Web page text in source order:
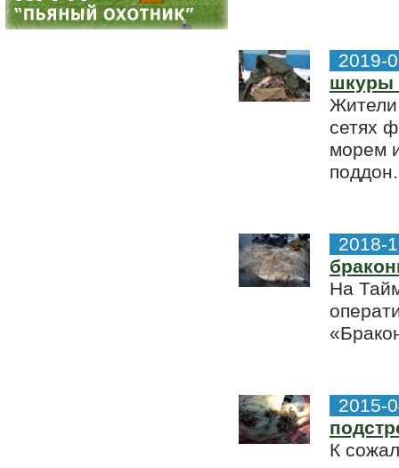
2019-
шкуры
Жители
сетях
морем
2018-
На
2015-
К
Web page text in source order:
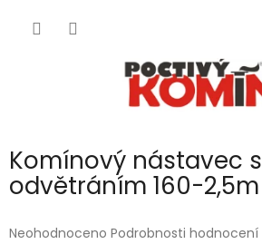
Komínový nástavec s
odvětráním 160-2,5m
Průměrné
Neohodnoceno Podrobnosti hodnocení
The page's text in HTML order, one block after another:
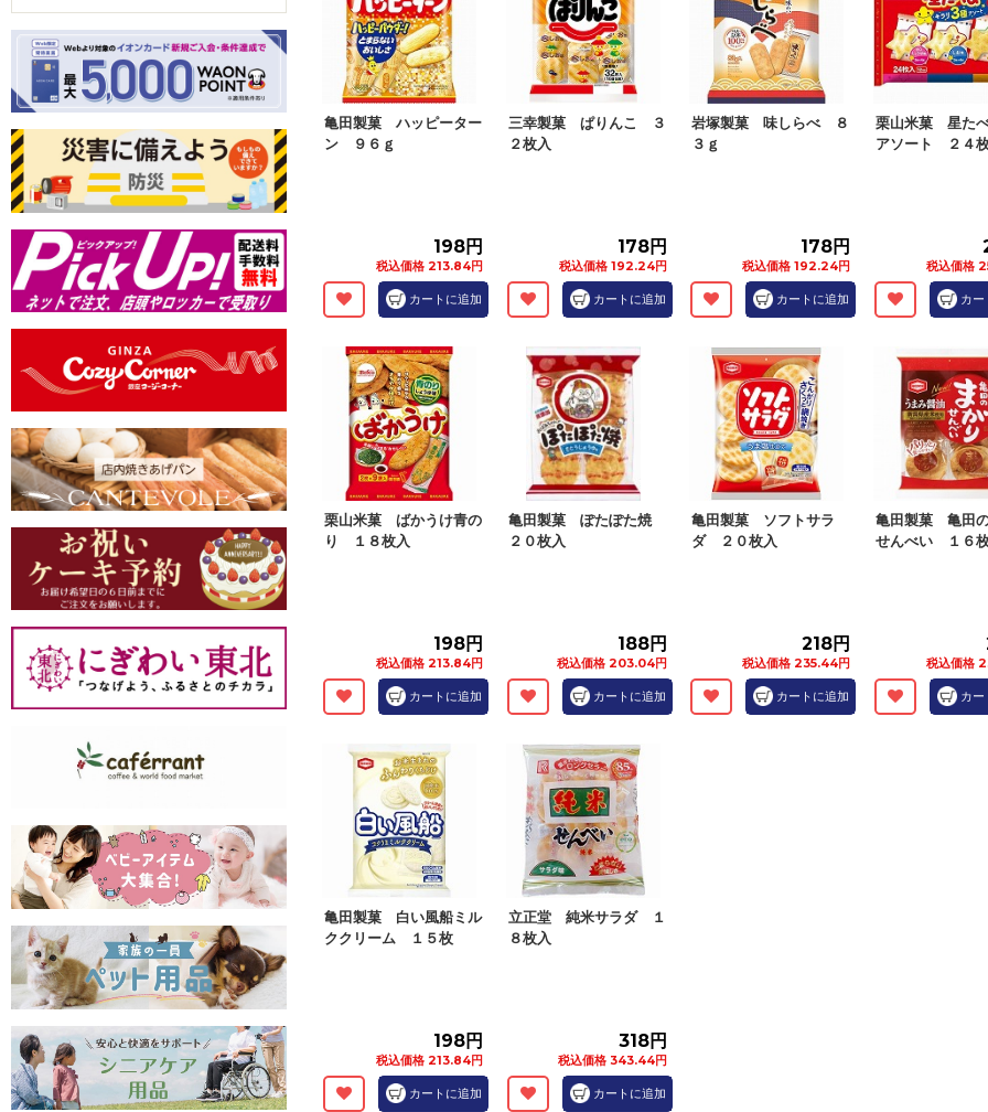
亀田製菓 ハッピーター
ン ９６ｇ
198円
税込価格 213.84円
カートに追加
三幸製菓 ぱりんこ ３
２枚入
178円
税込価格 192.24円
カートに追加
岩塚製菓 味しらべ ８
３ｇ
178円
税込価格 192.24円
カートに追加
栗山米菓 星た
アソート ２４
税込価格
カー
栗山米菓 ばかうけ青の
り １８枚入
198円
税込価格 213.84円
カートに追加
亀田製菓 ぽたぽた焼
２０枚入
188円
税込価格 203.04円
カートに追加
亀田製菓 ソフトサラ
ダ ２０枚入
218円
税込価格 235.44円
カートに追加
亀田製菓 亀田
せんべい １６
税込価格
カー
亀田製菓 白い風船ミル
ククリーム １５枚
198円
税込価格 213.84円
カートに追加
立正堂 純米サラダ １
８枚入
318円
税込価格 343.44円
カートに追加
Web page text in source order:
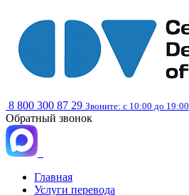
8 800 300 87 29 Звоните: с 10:00 до 19:00
Обратный звонок
Главная
Услуги перевода
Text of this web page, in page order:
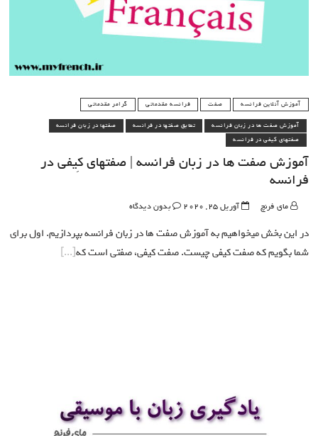
آموزش آنلاین فرانسه صفت فرانسه مقدماتی گرامر مقدماتی
آموزش صفت ها در زبان فرانسه تطابق صفتها در فرانسه
صفتها در زبان فرانسه
صفتهای کیفی در فرانسه
آموزش صفت ها در زبان فرانسه | صفتهای کِیفی در
فرانسه
مای فرنچ آوریل 25, 2020 بدون دیدگاه
در این بخش میخواهیم به آموزش صفت ها در زبان فرانسه بپردازیم. اول برای
شما بگویم که صفت کیفی چیست. صفت کیفی، صفتی است که
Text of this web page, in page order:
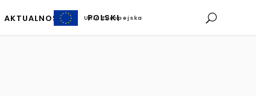
AKTUALNOŚCI POLSKI
Unia Europejska
AKTUALNOŚCI POLSKI
Unia Europejska
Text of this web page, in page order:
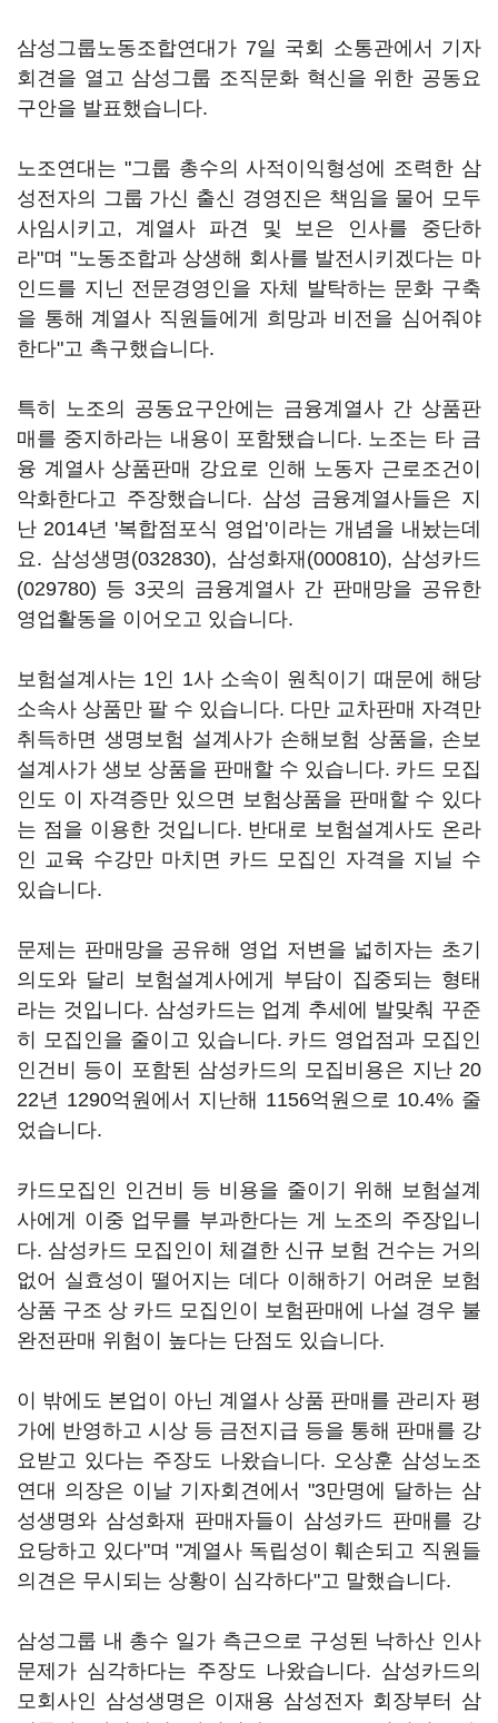
삼성그룹노동조합연대가 7일 국회 소통관에서 기자
회견을 열고 삼성그룹 조직문화 혁신을 위한 공동요
구안을 발표했습니다.
노조연대는 "그룹 총수의 사적이익형성에 조력한 삼
성전자의 그룹 가신 출신 경영진은 책임을 물어 모두
사임시키고, 계열사 파견 및 보은 인사를 중단하
라"며 "노동조합과 상생해 회사를 발전시키겠다는 마
인드를 지닌 전문경영인을 자체 발탁하는 문화 구축
을 통해 계열사 직원들에게 희망과 비전을 심어줘야
한다"고 촉구했습니다.
특히 노조의 공동요구안에는 금융계열사 간 상품판
매를 중지하라는 내용이 포함됐습니다. 노조는 타 금
융 계열사 상품판매 강요로 인해 노동자 근로조건이
악화한다고 주장했습니다. 삼성 금융계열사들은 지
난 2014년 '복합점포식 영업'이라는 개념을 내놨는데
요. 삼성생명(032830), 삼성화재(000810), 삼성카드
(029780) 등 3곳의 금융계열사 간 판매망을 공유한
영업활동을 이어오고 있습니다.
보험설계사는 1인 1사 소속이 원칙이기 때문에 해당
소속사 상품만 팔 수 있습니다. 다만 교차판매 자격만
취득하면 생명보험 설계사가 손해보험 상품을, 손보
설계사가 생보 상품을 판매할 수 있습니다. 카드 모집
인도 이 자격증만 있으면 보험상품을 판매할 수 있다
는 점을 이용한 것입니다. 반대로 보험설계사도 온라
인 교육 수강만 마치면 카드 모집인 자격을 지닐 수
있습니다.
문제는 판매망을 공유해 영업 저변을 넓히자는 초기
의도와 달리 보험설계사에게 부담이 집중되는 형태
라는 것입니다. 삼성카드는 업계 추세에 발맞춰 꾸준
히 모집인을 줄이고 있습니다. 카드 영업점과 모집인
인건비 등이 포함된 삼성카드의 모집비용은 지난 20
22년 1290억원에서 지난해 1156억원으로 10.4% 줄
었습니다.
카드모집인 인건비 등 비용을 줄이기 위해 보험설계
사에게 이중 업무를 부과한다는 게 노조의 주장입니
다. 삼성카드 모집인이 체결한 신규 보험 건수는 거의
없어 실효성이 떨어지는 데다 이해하기 어려운 보험
상품 구조 상 카드 모집인이 보험판매에 나설 경우 불
완전판매 위험이 높다는 단점도 있습니다.
이 밖에도 본업이 아닌 계열사 상품 판매를 관리자 평
가에 반영하고 시상 등 금전지급 등을 통해 판매를 강
요받고 있다는 주장도 나왔습니다. 오상훈 삼성노조
연대 의장은 이날 기자회견에서 "3만명에 달하는 삼
성생명와 삼성화재 판매자들이 삼성카드 판매를 강
요당하고 있다"며 "계열사 독립성이 훼손되고 직원들
의견은 무시되는 상황이 심각하다"고 말했습니다.
삼성그룹 내 총수 일가 측근으로 구성된 낙하산 인사
문제가 심각하다는 주장도 나왔습니다. 삼성카드의
모회사인 삼성생명은 이재용 삼성전자 회장부터 삼
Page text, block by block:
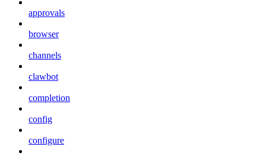
approvals
browser
channels
clawbot
completion
config
configure
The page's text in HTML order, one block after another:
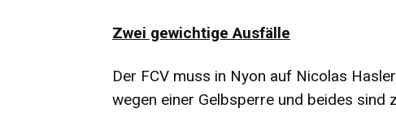
Zwei gewichtige Ausfälle
Der FCV muss in Nyon auf Nicolas
wegen einer Gelbsperre und beides sind
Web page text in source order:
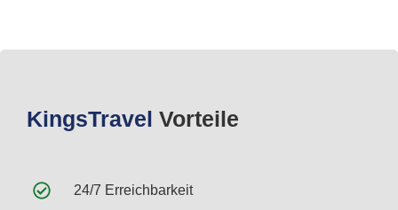
KingsTravel Vorteile
24/7 Erreichbarkeit
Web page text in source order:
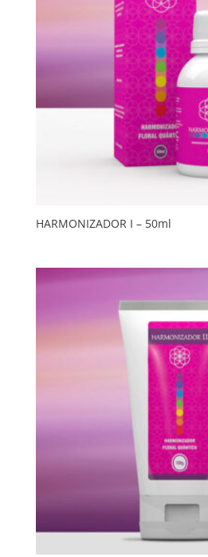
HARMONIZADOR I – 50ml
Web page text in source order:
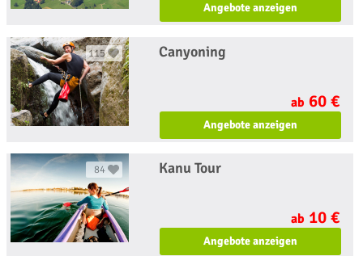
Angebote anzeigen
115 Canyoning
ab 60 €
Angebote anzeigen
84 Kanu Tour
ab 10 €
Angebote anzeigen
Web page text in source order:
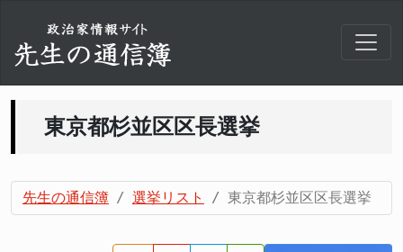
東京都杉並区区長選挙
先生の通信簿 選挙リスト 東京都杉並区区長選挙
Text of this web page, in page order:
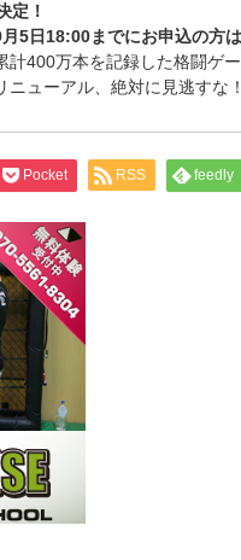
定！
5日18:00までにお申込の方
計400万本を記録した格闘ゲ
ニューアル、絶対に見逃すな！
Pocket RSS feedly
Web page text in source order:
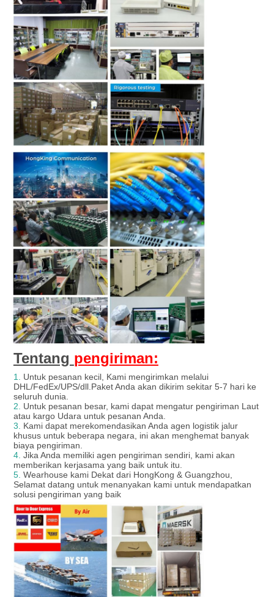
Tentang pengiriman:
1. Untuk pesanan kecil, Kami mengirimkan melalui
DHL/FedEx/UPS/dll.Paket Anda akan dikirim sekitar 5-7 hari ke
seluruh dunia.
2. Untuk pesanan besar, kami dapat mengatur pengiriman Laut
atau kargo Udara untuk pesanan Anda.
3. Kami dapat merekomendasikan Anda agen logistik jalur
khusus untuk beberapa negara, ini akan menghemat banyak
biaya pengiriman.
4. Jika Anda memiliki agen pengiriman sendiri, kami akan
memberikan kerjasama yang baik untuk itu.
5. Wearhouse kami Dekat dari HongKong & Guangzhou,
Selamat datang untuk menanyakan kami untuk mendapatkan
solusi pengiriman yang baik
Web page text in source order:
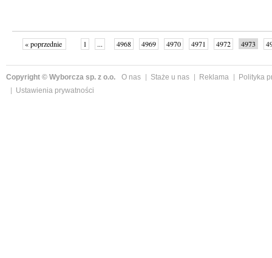
« poprzednie 1 ... 4968 4969 4970 4971 4972 4973
Copyright © Wyborcza sp. z o.o. O nas Staże u nas Reklama
Polityka
Ustawienia prywatności
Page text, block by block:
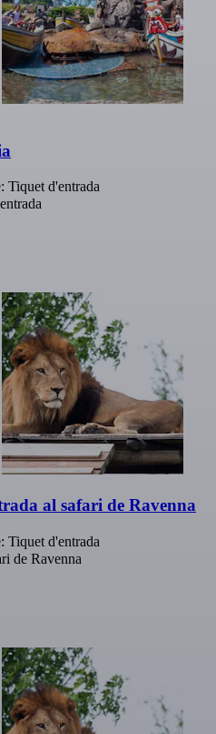
Tiquet d'entrada
al safari de Ravenna
Tiquet d'entrada
de Ravenna
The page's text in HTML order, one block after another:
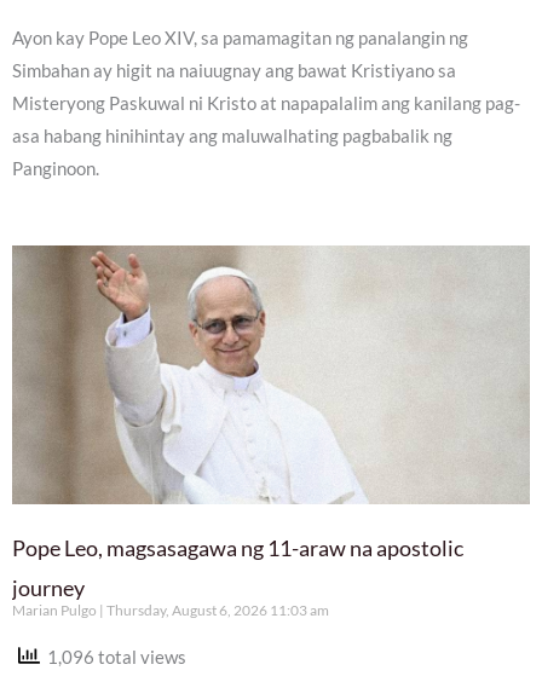
Ayon kay Pope Leo XIV, sa pamamagitan ng panalangin ng
Simbahan ay higit na naiuugnay ang bawat Kristiyano sa
Misteryong Paskuwal ni Kristo at napapalalim ang kanilang pag-
asa habang hinihintay ang maluwalhating pagbabalik ng
Panginoon.
Pope Leo, magsasagawa ng 11-araw na apostolic
journey
Marian Pulgo Thursday, August 6, 2026 11:03 am
1,096 total views
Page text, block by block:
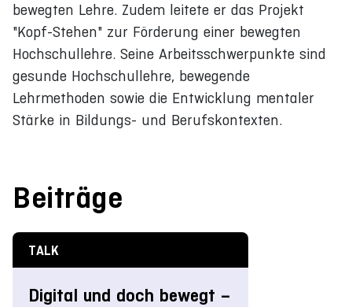
bewegten Lehre. Zudem leitete er das Projekt
"Kopf-Stehen" zur Förderung einer bewegten
Hochschullehre. Seine Arbeitsschwerpunkte sind
gesunde Hochschullehre, bewegende
Lehrmethoden sowie die Entwicklung mentaler
Stärke in Bildungs- und Berufskontexten.
Beiträge
TALK
Digital und doch bewegt –
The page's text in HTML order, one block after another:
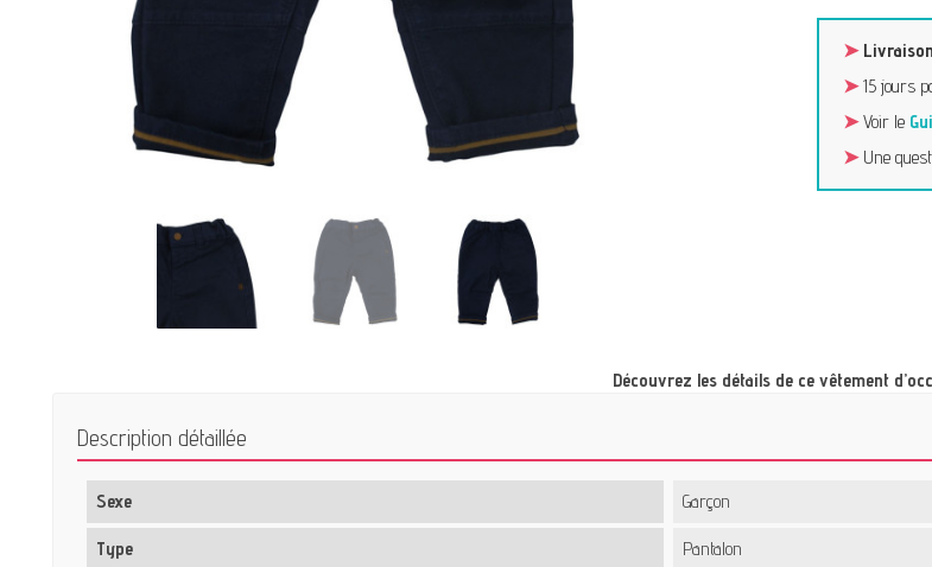
➤
➤15 jours
➤Voir le
➤Une
Découvrez les détails de ce vêtement
Description détaillée
Sexe Garçon
Type Pantalon
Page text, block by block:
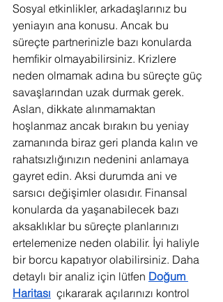
Sosyal etkinlikler, arkadaşlarınız bu
yeniayın ana konusu. Ancak bu
süreçte partnerinizle bazı konularda
hemfikir olmayabilirsiniz. Krizlere
neden olmamak adına bu süreçte güç
savaşlarından uzak durmak gerek.
Aslan, dikkate alınmamaktan
hoşlanmaz ancak bırakın bu yeniay
zamanında biraz geri planda kalın ve
rahatsızlığınızın nedenini anlamaya
gayret edin. Aksi durumda ani ve
sarsıcı değişimler olasıdır. Finansal
konularda da yaşanabilecek bazı
aksaklıklar bu süreçte planlarınızı
ertelemenize neden olabilir. İyi haliyle
bir borcu kapatıyor olabilirsiniz. Daha
detaylı bir analiz için lütfen Doğum
Haritası çıkararak açılarınızı kontrol
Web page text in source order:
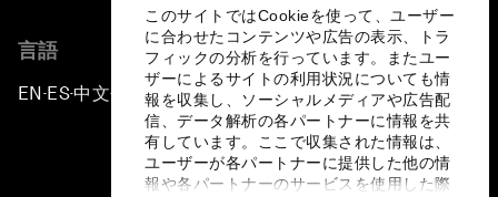
このサイトではCookieを使って、ユーザー
に合わせたコンテンツや広告の表示、トラ
フィックの分析を行っています。またユー
ザーによるサイトの利用状況についても情
報を収集し、ソーシャルメディアや広告配
信、データ解析の各パートナーに情報を共
有しています。ここで収集された情報は、
ユーザーが各パートナーに提供した他の情
報や各パートナーのサービスを使用した際
言語
EN ▪ ES▪中文▪ 日本語
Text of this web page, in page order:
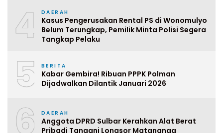
4 DAERAH
Kasus Pengerusakan Rental PS di Wonomulyo
Belum Terungkap, Pemilik Minta Polisi Segera
Tangkap Pelaku
5 BERITA
Kabar Gembira! Ribuan PPPK Polman
Dijadwalkan Dilantik Januari 2026
6 DAERAH
Anggota DPRD Sulbar Kerahkan Alat Berat
Pribadi Tangani Longsor Matangnga
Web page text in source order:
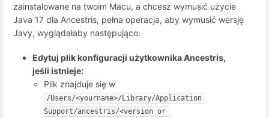
zainstalowane na twoim Macu, a chcesz wymusić użycie
Java 17 dla Ancestris, pełna operacja, aby wymusić wersję
Javy, wyglądałaby następująco:
Edytuj plik konfiguracji użytkownika Ancestris,
jeśli istnieje:
Plik znajduje się w
/Users/<yourname>/Library/Application
Support/ancestris/<version or
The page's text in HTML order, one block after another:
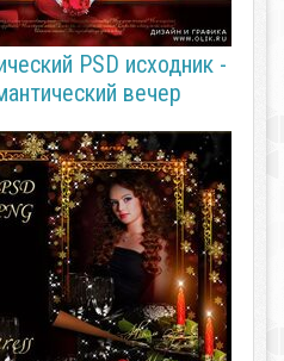
PSD исходник -
вечер
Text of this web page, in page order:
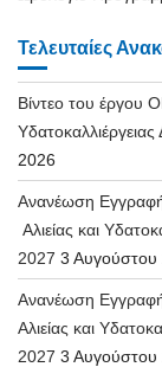
Τελευταίες
Βίντεο του έργου
2026
Ανανέωση
Αλιείας και
2027 3 Αυγούστου
Ανανέωση
Αλιείας και
2027 3 Αυγούστου
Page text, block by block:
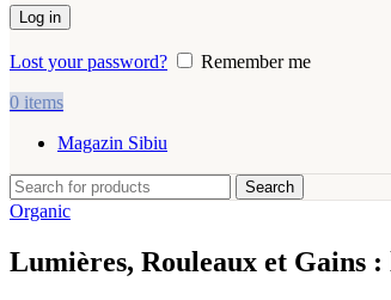
Log in
Lost your password?
Remember me
0 items
Magazin Sibiu
Search
Organic
Lumières, Rouleaux et Gains :
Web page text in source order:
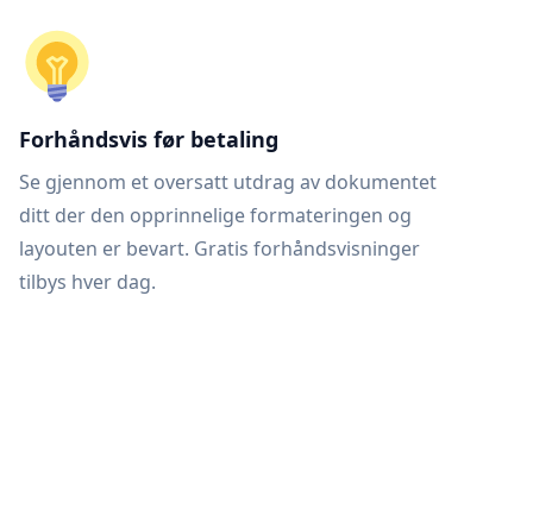
Forhåndsvis før betaling
Se gjennom et oversatt utdrag av dokumentet
ditt der den opprinnelige formateringen og
layouten er bevart. Gratis forhåndsvisninger
tilbys hver dag.
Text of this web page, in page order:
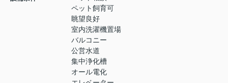
ペット飼育可
眺望良好
室内洗濯機置場
バルコニー
公営水道
集中浄化槽
オール電化
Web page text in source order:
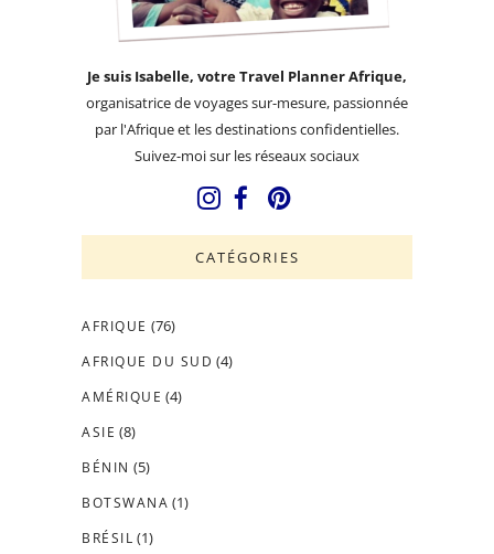
Je suis Isabelle, votre Travel Planner Afrique,
organisatrice de voyages sur-mesure, passionnée
par l'Afrique et les destinations confidentielles.
Suivez-moi sur les réseaux sociaux
CATÉGORIES
AFRIQUE (76)
AFRIQUE DU SUD (4)
AMÉRIQUE (4)
ASIE (8)
BÉNIN (5)
BOTSWANA (1)
BRÉSIL (1)

□ □ □ □

■ Task objective: Leaving every picture out, write out exactly the lines from the beginning of the listing above to the line with "آموزش صفت ها در زبان فرانسه تطابق", inclusive.

■ Response for this exercise:
Web page text in source order:
2019-
шкуры
Жители
сетях
морем
2018-
На
2015-
К
Web page text in source order:
Komínový nástavec s
odvětráním 160-2,5m
Průměrné
Neohodnoceno Podrobnosti hodnocení
The page's text in HTML order, one block after another:
亀田製菓 ハッピーター
ン ９６ｇ
198円
税込価格 213.84円
カートに追加
三幸製菓 ぱりんこ ３
２枚入
178円
税込価格 192.24円
カートに追加
岩塚製菓 味しらべ ８
３ｇ
178円
税込価格 192.24円
カートに追加
栗山米菓 星た
アソート ２４
税込価格
カー
栗山米菓 ばかうけ青の
り １８枚入
198円
税込価格 213.84円
カートに追加
亀田製菓 ぽたぽた焼
２０枚入
188円
税込価格 203.04円
カートに追加
亀田製菓 ソフトサラ
ダ ２０枚入
218円
税込価格 235.44円
カートに追加
亀田製菓 亀田
せんべい １６
税込価格
カー
亀田製菓 白い風船ミル
ククリーム １５枚
198円
税込価格 213.84円
カートに追加
立正堂 純米サラダ １
８枚入
318円
税込価格 343.44円
カートに追加
Web page text in source order:
8 800 300 87 29 Звоните: с 10:00 до 19:00
Обратный звонок
Главная
Услуги перевода
Text of this web page, in page order:
آموزش آنلاین فرانسه صفت فرانسه مقدماتی گرامر مقدماتی
آموزش صفت ها در زبان فرانسه تطابق صفتها در فرانسه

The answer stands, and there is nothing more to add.